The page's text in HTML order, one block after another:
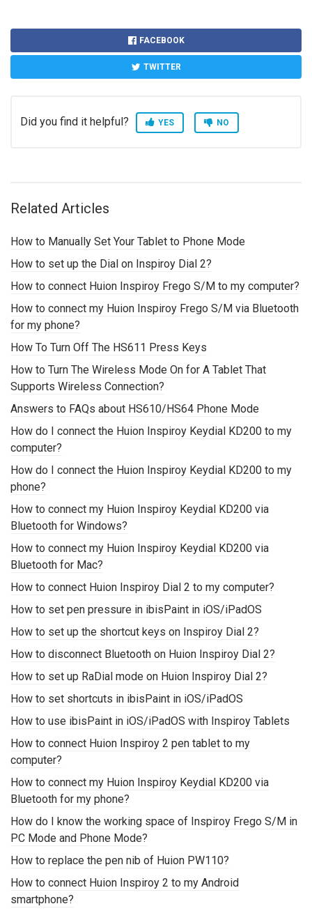
FACEBOOK
TWITTER
Did you find it helpful? YES NO
Related Articles
How to Manually Set Your Tablet to Phone Mode
How to set up the Dial on Inspiroy Dial 2?
How to connect Huion Inspiroy Frego S/M to my computer?
How to connect my Huion Inspiroy Frego S/M via Bluetooth
for my phone?
How To Turn Off The HS611 Press Keys
How to Turn The Wireless Mode On for A Tablet That
Supports Wireless Connection?
Answers to FAQs about HS610/HS64 Phone Mode
How do I connect the Huion Inspiroy Keydial KD200 to my
computer?
How do I connect the Huion Inspiroy Keydial KD200 to my
phone?
How to connect my Huion Inspiroy Keydial KD200 via
Bluetooth for Windows?
How to connect my Huion Inspiroy Keydial KD200 via
Bluetooth for Mac?
How to connect Huion Inspiroy Dial 2 to my computer?
How to set pen pressure in ibisPaint in iOS/iPadOS
How to set up the shortcut keys on Inspiroy Dial 2?
How to disconnect Bluetooth on Huion Inspiroy Dial 2?
How to set up RaDial mode on Huion Inspiroy Dial 2?
How to set shortcuts in ibisPaint in iOS/iPadOS
How to use ibisPaint in iOS/iPadOS with Inspiroy Tablets
How to connect Huion Inspiroy 2 pen tablet to my
computer?
How to connect my Huion Inspiroy Keydial KD200 via
Bluetooth for my phone?
How do I know the working space of Inspiroy Frego S/M in
PC Mode and Phone Mode?
How to replace the pen nib of Huion PW110?
How to connect Huion Inspiroy 2 to my Android
smartphone?
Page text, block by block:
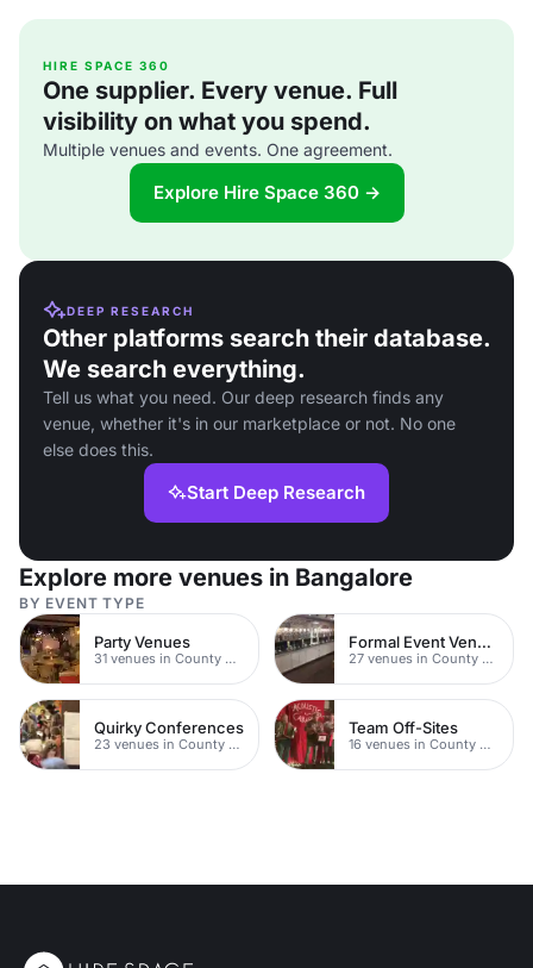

◆ ◆ ◆ ◆

*EXERCISE GOAL*. Return every entry above exactly as written, minus the pictures.

*RESPONSE TO THIS EXERCISE*.
The page's text in HTML order, one block after another:
FACEBOOK
TWITTER
Did you find it helpful? YES NO
Related Articles
How to Manually Set Your Tablet to Phone Mode
How to set up the Dial on Inspiroy Dial 2?
How to connect Huion Inspiroy Frego S/M to my computer?
How to connect my Huion Inspiroy Frego S/M via Bluetooth
for my phone?
How To Turn Off The HS611 Press Keys
How to Turn The Wireless Mode On for A Tablet That
Supports Wireless Connection?
Answers to FAQs about HS610/HS64 Phone Mode
How do I connect the Huion Inspiroy Keydial KD200 to my
computer?
How do I connect the Huion Inspiroy Keydial KD200 to my
phone?
How to connect my Huion Inspiroy Keydial KD200 via
Bluetooth for Windows?
How to connect my Huion Inspiroy Keydial KD200 via
Bluetooth for Mac?
How to connect Huion Inspiroy Dial 2 to my computer?
How to set pen pressure in ibisPaint in iOS/iPadOS
How to set up the shortcut keys on Inspiroy Dial 2?
How to disconnect Bluetooth on Huion Inspiroy Dial 2?
How to set up RaDial mode on Huion Inspiroy Dial 2?
How to set shortcuts in ibisPaint in iOS/iPadOS
How to use ibisPaint in iOS/iPadOS with Inspiroy Tablets
How to connect Huion Inspiroy 2 pen tablet to my
computer?
How to connect my Huion Inspiroy Keydial KD200 via
Bluetooth for my phone?
How do I know the working space of Inspiroy Frego S/M in
PC Mode and Phone Mode?
How to replace the pen nib of Huion PW110?
How to connect Huion Inspiroy 2 to my Android
smartphone?
Page text, block by block:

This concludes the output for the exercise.